Since the basis vectors of $\mathcal{B}$ given to us are as follows,

\[\mathcal{B} = \left\lbrace\begin{bmatrix}1 \\ 1\end{bmatrix}, \begin{bmatrix}-1 \\ 1\end{bmatrix}\right\rbrace\]

we can obtain (2,0) by finding $k_1$ and $k_2$ that satisfy

\[\begin{bmatrix}2\\2\end{bmatrix} = \begin{bmatrix}1 & -1 \\1 & 1\end{bmatrix}\begin{bmatrix}k_1\\k_2\end{bmatrix}\] \[\therefore \begin{bmatrix}k_1\\k_2\end{bmatrix}=\begin{bmatrix}1 & -1 \\ 1 & 1\end{bmatrix}^{-1}\begin{bmatrix}2\\2\end{bmatrix} = \begin{bmatrix}2\\0\end{bmatrix}\]

When we generalize this result, for an arbitrary vector in the standard coordinate system, we can obtain the coordinates in a coordinate system composed of an arbitrary basis $\mathcal{C}$ as follows:

Let $x$ be an arbitrary vector in the standard coordinate system.

\[x=\begin{bmatrix}x_1 \\ x_2\end{bmatrix}_{\mathcal{E}}\]

Let’s consider the basis $\mathcal{C}$ as follows:

\[\mathcal{C}=\left\lbrace\begin{bmatrix}| \\ c_1 \\ |\end{bmatrix}, \begin{bmatrix} | \\ c_2 \\ | \end{bmatrix}\right\rbrace\]

Let $y$ be the coordinates of $x$ in the coordinate system composed of the basis $\mathcal{C}$ as follows:

\[y=\begin{bmatrix}y_1\\y_2\end{bmatrix}_{\mathcal{C}}\]

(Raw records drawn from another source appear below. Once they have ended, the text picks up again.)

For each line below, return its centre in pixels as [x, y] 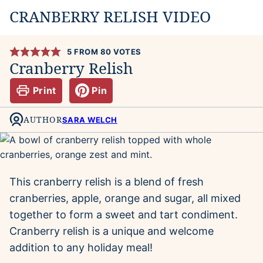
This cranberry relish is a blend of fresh [107, 182]
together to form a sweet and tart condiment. [124, 215]
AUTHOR [43, 120]
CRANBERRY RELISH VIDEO [110, 16]
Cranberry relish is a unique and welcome [112, 231]
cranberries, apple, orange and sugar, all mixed [125, 198]
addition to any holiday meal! [81, 248]
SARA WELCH [90, 120]
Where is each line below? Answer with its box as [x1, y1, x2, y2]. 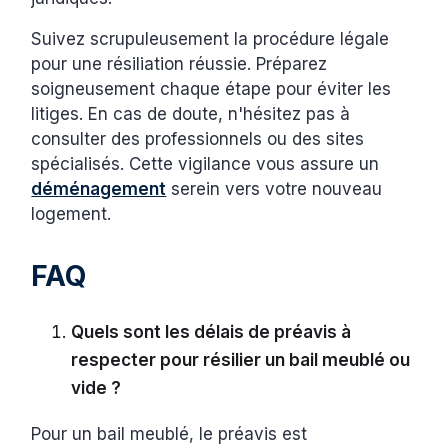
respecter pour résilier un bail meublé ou [71, 349, 411, 370]
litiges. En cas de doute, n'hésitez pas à [31, 103, 351, 124]
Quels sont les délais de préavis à [71, 321, 352, 342]
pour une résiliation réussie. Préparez [31, 53, 328, 74]
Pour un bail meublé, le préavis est [31, 423, 308, 444]
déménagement [31, 178, 167, 199]
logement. [31, 203, 112, 224]
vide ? [71, 377, 122, 398]
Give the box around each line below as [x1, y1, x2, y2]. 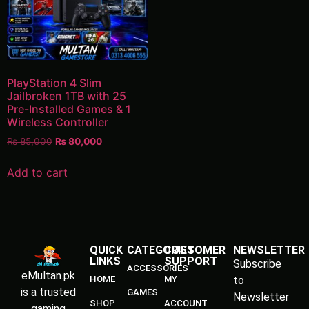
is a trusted [21, 286, 77, 299]
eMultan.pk [21, 269, 76, 283]
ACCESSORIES [126, 263, 188, 274]
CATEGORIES [126, 243, 195, 257]
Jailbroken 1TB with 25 [7, 88, 126, 103]
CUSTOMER [163, 243, 226, 257]
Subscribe [232, 257, 281, 271]
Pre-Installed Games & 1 [7, 101, 131, 116]
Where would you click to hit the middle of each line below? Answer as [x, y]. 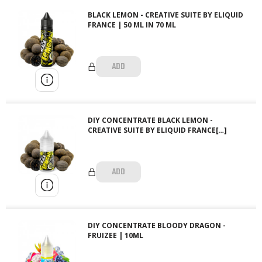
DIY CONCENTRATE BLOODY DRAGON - [157, 225]
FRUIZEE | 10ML [116, 235]
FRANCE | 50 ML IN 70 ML [132, 25]
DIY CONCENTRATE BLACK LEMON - [150, 120]
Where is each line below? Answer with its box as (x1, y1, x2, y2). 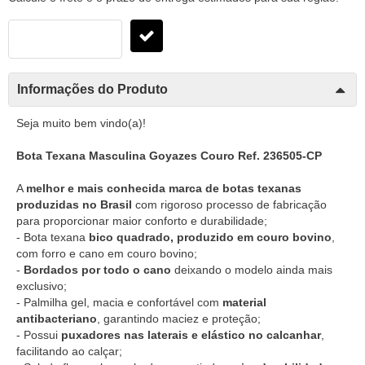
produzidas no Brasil (16, 197, 132, 211)
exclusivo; (16, 279, 67, 292)
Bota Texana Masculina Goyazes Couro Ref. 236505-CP (16, 148, 322, 162)
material (222, 295, 266, 309)
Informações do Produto (17, 81, 168, 96)
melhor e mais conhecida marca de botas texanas (26, 181, 301, 195)
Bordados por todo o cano (20, 262, 171, 276)
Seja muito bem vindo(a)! (16, 116, 146, 130)
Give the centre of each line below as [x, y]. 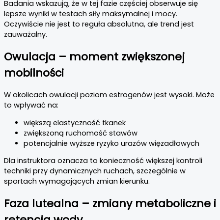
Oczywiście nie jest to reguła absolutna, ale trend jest [99, 24]
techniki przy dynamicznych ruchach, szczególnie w [95, 171]
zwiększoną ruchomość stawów [81, 133]
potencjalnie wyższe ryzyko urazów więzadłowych [111, 143]
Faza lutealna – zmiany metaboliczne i [110, 204]
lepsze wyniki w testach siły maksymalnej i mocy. [91, 14]
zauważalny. [26, 34]
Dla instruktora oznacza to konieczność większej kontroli [103, 161]
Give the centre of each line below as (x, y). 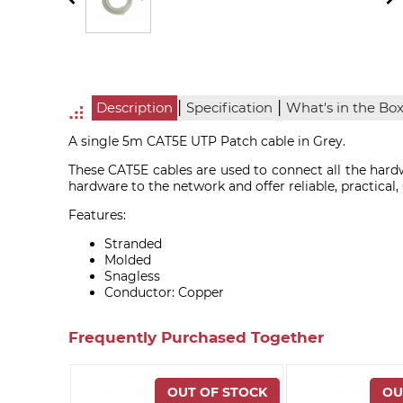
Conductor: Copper (164, 293)
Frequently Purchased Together (196, 337)
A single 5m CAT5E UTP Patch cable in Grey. (206, 142)
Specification (230, 108)
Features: (97, 215)
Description (135, 108)
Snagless (132, 277)
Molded (127, 260)
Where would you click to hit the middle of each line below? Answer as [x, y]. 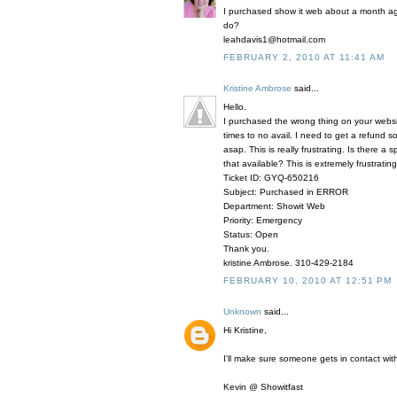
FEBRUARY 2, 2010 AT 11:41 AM [304, 58]
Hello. [235, 107]
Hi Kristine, [245, 331]
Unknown [242, 312]
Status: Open [251, 235]
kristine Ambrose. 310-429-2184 [288, 263]
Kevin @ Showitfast [263, 387]
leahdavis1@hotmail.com [274, 40]
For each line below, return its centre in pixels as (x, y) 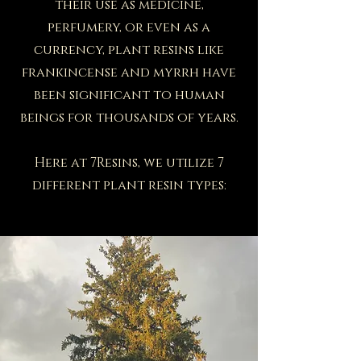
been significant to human (129, 95)
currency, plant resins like (129, 50)
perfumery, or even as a (129, 27)
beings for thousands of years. (129, 117)
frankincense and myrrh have (129, 72)
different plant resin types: (129, 185)
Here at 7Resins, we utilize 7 (129, 162)
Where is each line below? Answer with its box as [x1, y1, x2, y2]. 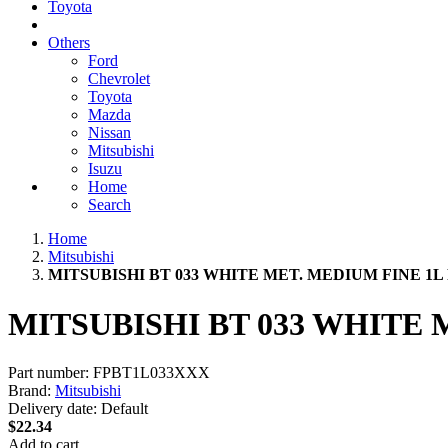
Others [48, 34, 90, 52]
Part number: [8, 364, 89, 382]
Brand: [8, 382, 51, 400]
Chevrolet [88, 70, 150, 88]
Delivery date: [8, 400, 97, 418]
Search [88, 196, 131, 214]
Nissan [88, 124, 131, 142]
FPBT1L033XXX [93, 364, 210, 382]
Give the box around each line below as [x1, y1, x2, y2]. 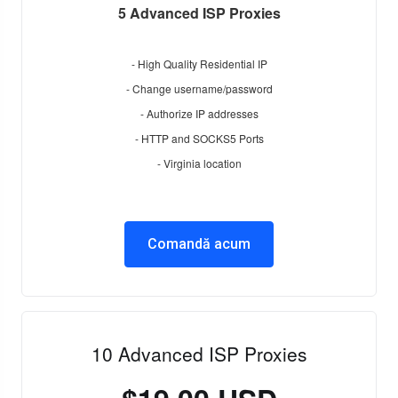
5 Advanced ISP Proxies [117, 3, 281, 23]
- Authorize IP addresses [139, 106, 259, 121]
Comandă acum [147, 235, 251, 252]
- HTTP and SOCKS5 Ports [134, 131, 264, 146]
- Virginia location [156, 155, 242, 171]
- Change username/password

Then, we can consider the following relationship:

\[\begin{bmatrix}x_1\\x_2\end{bmatrix}_{\mathcal{E}} = \begin{bmatrix}| & | \\ c_1 & c_2 \\ | & |\end{bmatrix}\begin{bmatrix}y_1\\y_2\end{bmatrix}_{\mathcal{C}}\]

Transformation between arbitrary bases

Let’s consider two bases $\mathcal{B}=\lbrace v_1, v_2\rbrace$ and $\mathcal{C}=\lbrace w_1, w_2\rbrace$ in the two-dimensional real space $\Bbb{R}^2$.

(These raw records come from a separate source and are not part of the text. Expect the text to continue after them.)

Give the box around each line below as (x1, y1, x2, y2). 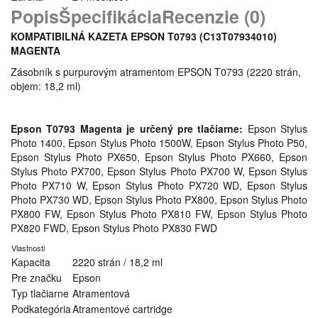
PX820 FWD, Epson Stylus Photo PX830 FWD (11, 221, 217, 235)
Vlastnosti (11, 242, 45, 253)
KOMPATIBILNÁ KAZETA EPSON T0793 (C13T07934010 (11, 29, 273, 43)
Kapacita (11, 255, 50, 269)
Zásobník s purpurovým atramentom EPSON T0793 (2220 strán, (11, 65, 301, 79)
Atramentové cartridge (72, 302, 172, 316)
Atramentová (72, 286, 130, 300)
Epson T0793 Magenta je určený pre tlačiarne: (11, 121, 248, 136)
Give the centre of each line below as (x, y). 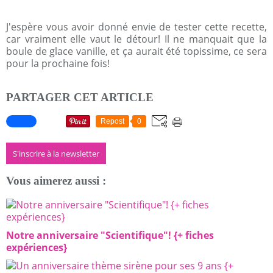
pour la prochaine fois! (58, 63)
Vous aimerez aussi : (56, 181)
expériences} (37, 248)
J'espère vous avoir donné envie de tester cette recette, (136, 27)
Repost (112, 121)
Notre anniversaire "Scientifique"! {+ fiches (110, 236)
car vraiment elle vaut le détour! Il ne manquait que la (136, 39)
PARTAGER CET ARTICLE (80, 97)
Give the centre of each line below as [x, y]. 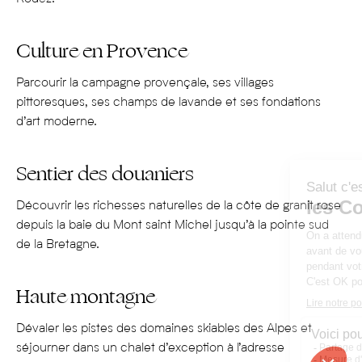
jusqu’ [232, 226]
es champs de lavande [161, 103]
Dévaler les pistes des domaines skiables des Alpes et [164, 329]
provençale [175, 84]
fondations [291, 103]
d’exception [191, 349]
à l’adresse [254, 349]
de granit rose [303, 206]
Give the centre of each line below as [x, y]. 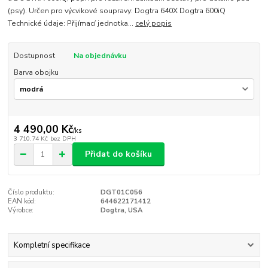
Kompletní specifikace [51, 245]
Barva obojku [36, 72]
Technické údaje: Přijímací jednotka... [72, 23]
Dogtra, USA [121, 211]
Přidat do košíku [118, 154]
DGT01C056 [121, 193]
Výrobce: [21, 211]
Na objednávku [100, 55]
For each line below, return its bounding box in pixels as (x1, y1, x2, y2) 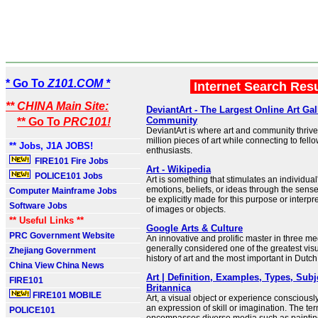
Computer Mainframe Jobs (9, 186, 117, 196)
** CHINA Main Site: (6, 100, 109, 112)
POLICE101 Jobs (31, 171, 105, 181)
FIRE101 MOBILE (31, 290, 102, 300)
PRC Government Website (9, 231, 115, 241)
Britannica (146, 283, 191, 293)
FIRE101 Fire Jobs (31, 156, 111, 166)
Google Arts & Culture (146, 223, 243, 234)
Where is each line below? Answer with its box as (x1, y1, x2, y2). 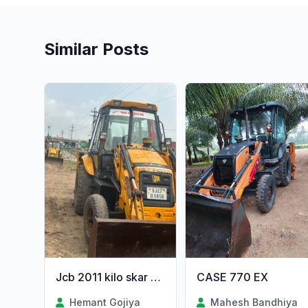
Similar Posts (44, 39, 148, 59)
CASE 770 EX (196, 269, 268, 284)
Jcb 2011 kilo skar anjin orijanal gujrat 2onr (151, 270, 161, 285)

Since all vectors in $\Bbb{R}^2$ can be represented as linear combinations of $v_1$ and $v_2$, they can be expressed as follows:

\[w_1 = a v_1 + b v_2\] \[w_2 = c v_1 + d v_2\]

Figure 5.

In Figure 5, if we express vector $v=l_1 w_1 + l_2 w_2$ in terms of $v_1$ and $v_2$, then

\[v = l_1 w_1 + l_2 w_2\] \[=l_1(a v_1 + b v_2) + l_2 (cv_1 +dv_2)\] \[=(a l_1 + cl_2)v_1 + (bl_1 + d l_2)v_2\] \[=k_1v_1 + k_2v_2\]

Therefore, using coordinate vectors and matrices,

\[[v]_{\mathcal{B}} = \begin{bmatrix}k_1 \\ k_2\end{bmatrix} = \begin{bmatrix}al_1 + cl_2 \\ bl_1 + dl_2\end{bmatrix} = \begin{bmatrix}a & c \\ b & d\end{bmatrix}\begin{bmatrix}l_1 \\ l_2\end{bmatrix}=\begin{bmatrix}a & c \\ b & d\end{bmatrix}[v]_{\mathcal{C}}\]

can be said.

The matrix that changes the representation of vector $v$ in basis $\mathcal{C}$,

\[[v]_{\mathcal{C}}\]

to the representation in basis $\mathcal{B}$,

\[[v]_{\mathcal{B}}\]

is called the change-of-basis matrix or transition matrix.